Measure Complexity Explanation
Time O(k) The loop runs once for each bit in the number
Space O(1) Only a few integer variables are used

The algorithm scales with the number of bits required to represent the input integer. Since integers are at most 31 bits long, the runtime is effectively constant in practice. The memory usage remains constant because no additional data structures are allocated.

Test Cases

sol = Solution()

assert sol.findComplement(5) == 2       # Basic example: 101 -> 010
assert sol.findComplement(1) == 0       # Smallest valid input
assert sol.findComplement(2) == 1       # 10 -> 01
assert sol.findComplement(7) == 0       # 111 -> 000
assert sol.findComplement(8) == 7       # 1000 -> 0111
assert sol.findComplement(10) == 5      # 1010 -> 0101
assert sol.findComplement(15) == 0      # All bits are 1
assert sol.findComplement(16) == 15     # Power of two
assert sol.findComplement(31) == 0      # Another all-ones number
assert sol.findComplement(50) == 13     # 110010 -> 001101
assert sol.findComplement(100) == 27    # Larger input
assert sol.findComplement(1023) == 0    # Ten consecutive 1 bits

Test Summary

Test Why
num = 5 Validates the primary example
num = 1 Tests smallest allowed input
num = 2 Tests simple two-bit number
num = 7 Tests all bits already set to 1
num = 8 Tests power of two behavior
num = 10 Tests alternating bit pattern
num = 15 Tests another all-ones value
num = 16 Tests larger power of two
num = 31 Tests five consecutive 1s
num = 50 Tests mixed bit arrangement
num = 100 Tests larger arbitrary input
num = 1023 Tests many consecutive bits

Edge Cases

One important edge case is when the input is 1. Its binary representation contains only a single bit. A careless implementation might accidentally produce a negative number or include extra leading bits. In this solution, the mask remains 1, and 1 ^ 1 correctly produces 0.

Another important case occurs when the number is a power of two, such as 8 (1000 in binary). These numbers contain a single 1 followed by zeroes. The algorithm correctly constructs a mask of 1111, and XOR produces 0111, which equals 7.

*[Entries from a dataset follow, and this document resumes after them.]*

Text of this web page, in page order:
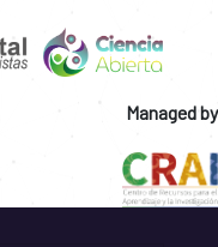
Managed by
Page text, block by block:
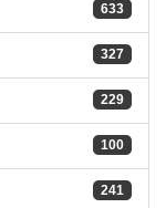
633
327
229
100
241

A third subtle edge case is when all bits are already 1, such as 7 (111) or 31 (11111). Flipping every bit should produce 0. The mask construction guarantees the XOR operation flips every significant bit exactly once, so the result becomes all zeroes.

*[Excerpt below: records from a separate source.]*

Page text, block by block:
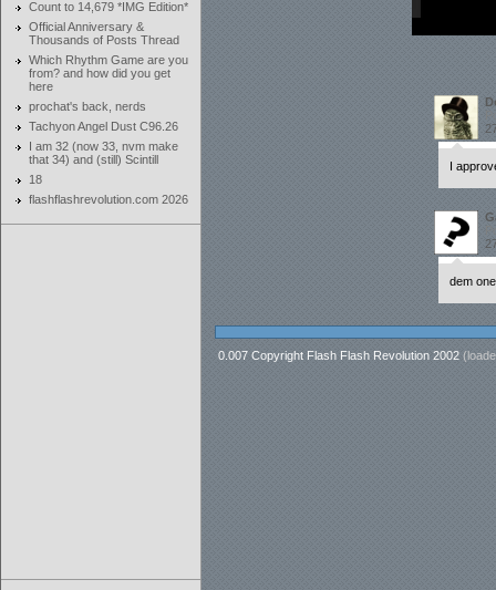
Count to 14,679 *IMG Edition*
Official Anniversary &
Thousands of Posts Thread
Which Rhythm Game are you
from? and how did you get
here
prochat's back, nerds
Tachyon Angel Dust C96.26
I am 32 (now 33, nvm make
that 34) and (still) Scintill
18
flashflashrevolution.com 2026
I
dem
0.007 Copyright Flash Flash Revolution 2002

A final consideration is avoiding leading zeroes. Machine integers are typically stored using fixed widths such as 32 or 64 bits. If we simply used the bitwise NOT operator directly, we could accidentally flip unwanted leading bits and produce negative numbers. Constructing a mask that matches only the significant bits ensures the implementation behaves exactly as the problem defines.